Will this message convince society? Our experience is that the diversity of consumer traits in tomato does convince a lot of people of the importance of breeding. Whether it will also be persuasive in the biodiversity debate remains to be seen. Protected cultivation of tomatoes is not commonly part of the ‘picture’ that society has when speaking of biodiversity, and genetic diversity among wheat varieties is not very convincing for people who have problems identifying wheat and barley. But in discussions with politicians, … it may help. The next logical question we can expect is: ‘what could you do more?’. We have to see when diversity within a variety could be functional, and then how the uniformity requirements (for farmers, processors and consumers) could be matched with diversity in the field. Could gene editing support the combination of diversity and uniformity?

Finally, we can also contribute at the species level. Plant breeding is essential to increase the number of crops in European farming systems. The political outcry for more diversity in agricultural landscapes, for more homegrown proteins in the European Union, and for more catch crops, supporting sustainable land use, require breeders to make such species competitive in our farming systems.

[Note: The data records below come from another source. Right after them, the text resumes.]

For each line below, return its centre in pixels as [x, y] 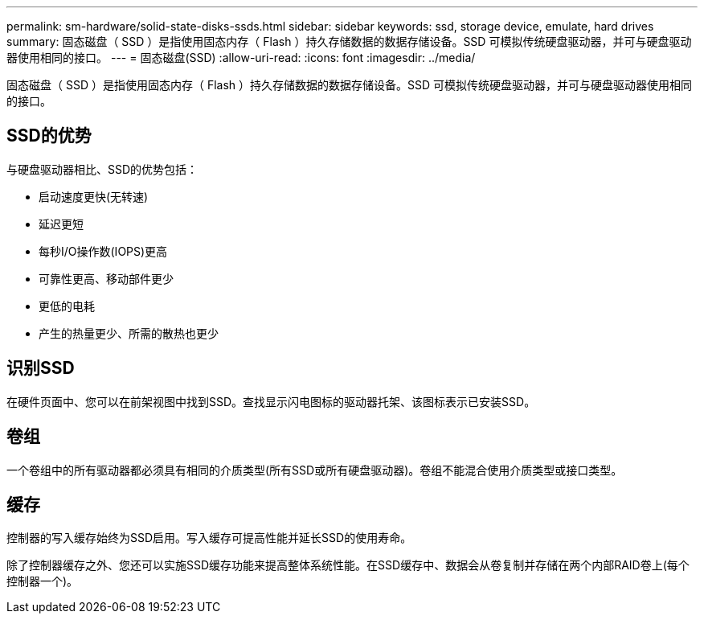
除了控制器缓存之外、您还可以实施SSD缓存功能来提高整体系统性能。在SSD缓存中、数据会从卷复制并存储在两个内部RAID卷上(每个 [348, 565]
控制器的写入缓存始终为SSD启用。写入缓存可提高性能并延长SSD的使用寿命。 [209, 538]
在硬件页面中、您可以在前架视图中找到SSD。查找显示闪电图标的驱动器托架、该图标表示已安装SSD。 [271, 401]
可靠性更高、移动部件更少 [106, 278]
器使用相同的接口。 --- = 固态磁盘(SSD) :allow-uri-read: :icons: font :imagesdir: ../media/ [241, 57]
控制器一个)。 [43, 581]
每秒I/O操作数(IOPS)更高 [103, 251]
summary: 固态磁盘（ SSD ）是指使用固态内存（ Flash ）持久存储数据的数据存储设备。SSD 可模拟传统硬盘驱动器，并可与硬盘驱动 [349, 41]
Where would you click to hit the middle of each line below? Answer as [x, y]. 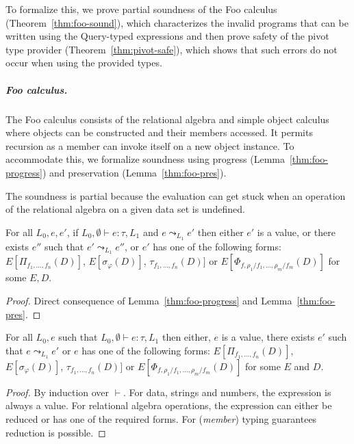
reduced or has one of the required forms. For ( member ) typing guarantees [161, 418]
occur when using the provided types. [84, 63]
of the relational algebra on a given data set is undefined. [125, 209]
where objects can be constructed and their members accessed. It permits [159, 132]
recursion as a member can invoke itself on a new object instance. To [150, 145]
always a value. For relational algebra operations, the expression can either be [169, 405]
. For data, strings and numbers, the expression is [227, 392]
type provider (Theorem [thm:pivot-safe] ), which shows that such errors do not [172, 49]
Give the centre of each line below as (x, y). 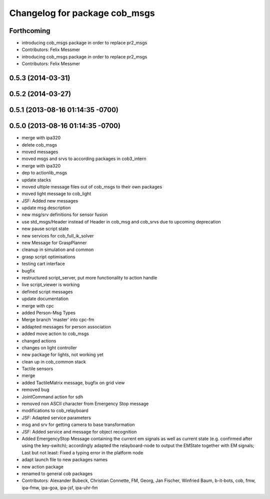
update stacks (36, 179)
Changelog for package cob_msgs (82, 13)
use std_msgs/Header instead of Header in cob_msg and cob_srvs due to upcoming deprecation (121, 221)
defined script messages (47, 291)
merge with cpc (38, 305)
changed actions (39, 340)
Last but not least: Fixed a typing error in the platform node (82, 452)
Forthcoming (30, 31)
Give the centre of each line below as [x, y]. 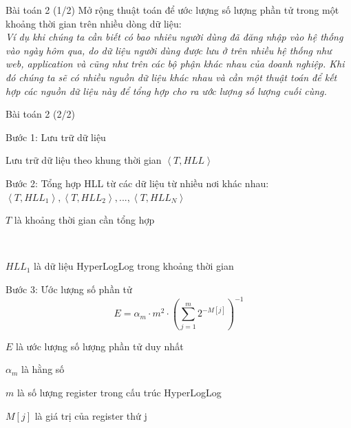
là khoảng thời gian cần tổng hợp [84, 220]
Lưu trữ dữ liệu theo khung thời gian [84, 160]
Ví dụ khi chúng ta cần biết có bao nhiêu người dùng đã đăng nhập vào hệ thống [174, 37]
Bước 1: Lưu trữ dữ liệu [56, 137]
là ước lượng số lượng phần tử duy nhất [100, 346]
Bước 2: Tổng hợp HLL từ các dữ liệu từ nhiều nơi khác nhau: [137, 183]
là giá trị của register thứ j [91, 415]
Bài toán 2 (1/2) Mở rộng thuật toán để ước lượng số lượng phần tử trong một [172, 10]
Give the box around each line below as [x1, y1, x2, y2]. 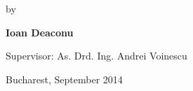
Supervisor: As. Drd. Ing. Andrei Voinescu [6, 48, 187, 63]
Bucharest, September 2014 [6, 71, 123, 86]
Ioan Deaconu [6, 24, 74, 39]
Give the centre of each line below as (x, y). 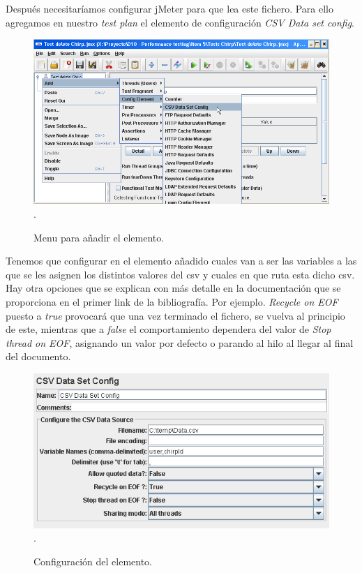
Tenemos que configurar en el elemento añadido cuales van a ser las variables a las (181, 261)
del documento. (38, 356)
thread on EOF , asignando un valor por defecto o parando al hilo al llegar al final (180, 342)
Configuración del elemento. (93, 561)
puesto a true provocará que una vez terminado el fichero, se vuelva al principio (175, 315)
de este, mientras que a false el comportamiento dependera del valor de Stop (168, 329)
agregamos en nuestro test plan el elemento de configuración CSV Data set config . (180, 22)
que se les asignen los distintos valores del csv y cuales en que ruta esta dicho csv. (180, 274)
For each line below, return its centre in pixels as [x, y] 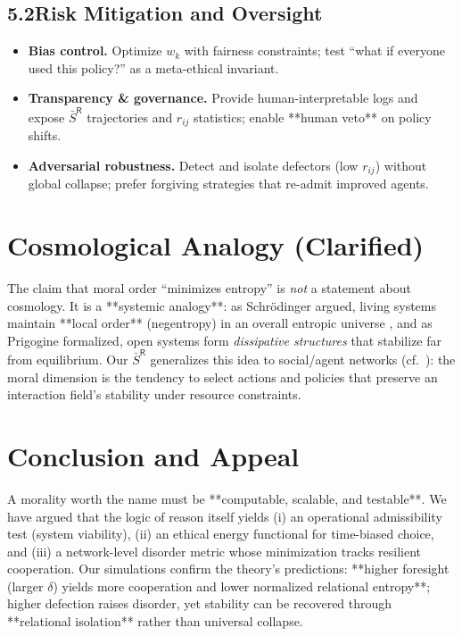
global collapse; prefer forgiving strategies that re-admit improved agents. [228, 184]
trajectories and [130, 117]
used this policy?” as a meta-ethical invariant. [153, 67]
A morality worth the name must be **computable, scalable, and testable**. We [227, 498]
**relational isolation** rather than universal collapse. [155, 621]
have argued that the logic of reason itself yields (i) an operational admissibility [225, 516]
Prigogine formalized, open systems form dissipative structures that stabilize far [225, 340]
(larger [25, 586]
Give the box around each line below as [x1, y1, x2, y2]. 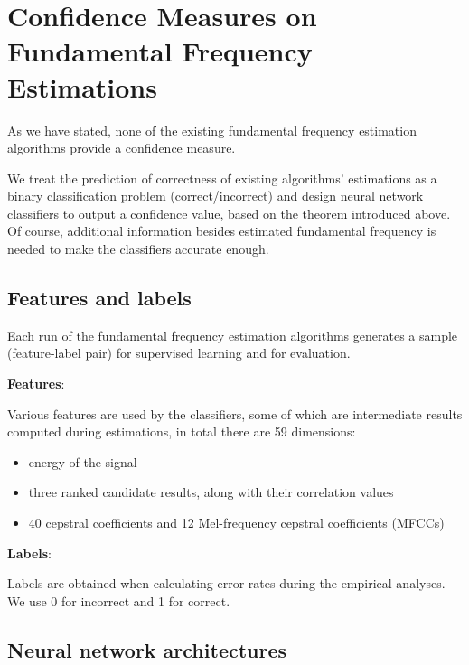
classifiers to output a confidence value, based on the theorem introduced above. [7, 203, 451, 222]
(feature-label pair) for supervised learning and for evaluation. [7, 343, 351, 362]
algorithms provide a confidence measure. [7, 138, 236, 157]
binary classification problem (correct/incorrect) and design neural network [7, 186, 424, 205]
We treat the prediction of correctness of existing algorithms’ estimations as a [7, 168, 437, 187]
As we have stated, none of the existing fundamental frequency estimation [7, 120, 417, 139]
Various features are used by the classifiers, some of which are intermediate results [7, 404, 463, 423]
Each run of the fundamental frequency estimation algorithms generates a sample [7, 325, 458, 344]
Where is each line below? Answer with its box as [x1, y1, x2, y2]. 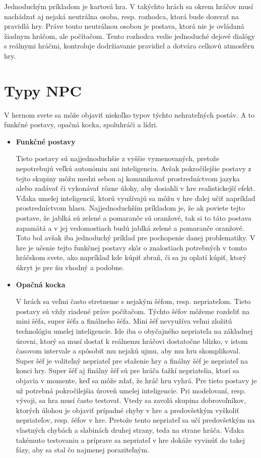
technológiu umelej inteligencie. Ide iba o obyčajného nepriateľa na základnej [16, 325, 253, 336]
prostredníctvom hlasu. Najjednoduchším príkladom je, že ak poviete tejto [16, 202, 245, 213]
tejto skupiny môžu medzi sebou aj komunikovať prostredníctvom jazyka [16, 173, 240, 183]
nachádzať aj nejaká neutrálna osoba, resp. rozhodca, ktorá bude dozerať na [4, 11, 239, 21]
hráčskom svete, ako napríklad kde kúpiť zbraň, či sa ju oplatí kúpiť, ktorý [16, 252, 247, 263]
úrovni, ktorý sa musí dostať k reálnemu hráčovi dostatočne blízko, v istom [16, 335, 248, 346]
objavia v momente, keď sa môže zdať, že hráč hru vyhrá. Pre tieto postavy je [16, 375, 257, 385]
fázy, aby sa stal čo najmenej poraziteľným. [16, 444, 150, 455]

We have however some important requirement to formulate good messages: of course, we can only invest in breeding when our breeder’s rights are effectively protected; we can contribute quicker when the full toolbox of the breeder is available to all breeders, including gene editing and cis-genesis, and as a bottom line message we need to say clearly that: only when we have access to diversity, we can contribute to more diversity!

  1. Louwaars, N.P., 2018. Plant Breeding and diversity a troubled relationship? Euphytica 214:114. https//doi.org/10.1007/s10681-018-2192-5.
  2. Le Buanec B, 2018, La diversité génétique en agriculture. In: Reignault-Roger C (Dir.): Idées reçues en agriculture, parole à la science. Académie d’Agriculture de France. Presses des Mines editor, pp 169-186.
  3. vdWouw: Van der Wouw MJ, Van Hintum TJL, Kik C, Van Treuren R, Visser L, 2010. Genetic diversity trends in twentieth century crop cultivars: a meta analysis. Theoretical and Applied Genetics 120(6): 1241-1252
  4. Schouten HJ, Tikunov Y, Verkerke W, Finkers R, Bovy A, Bai Y, Visser RGF, 2019. Breeding has increased the diversity of cultivated tomato in The Netherlands. Frontiers in Plant Science v10.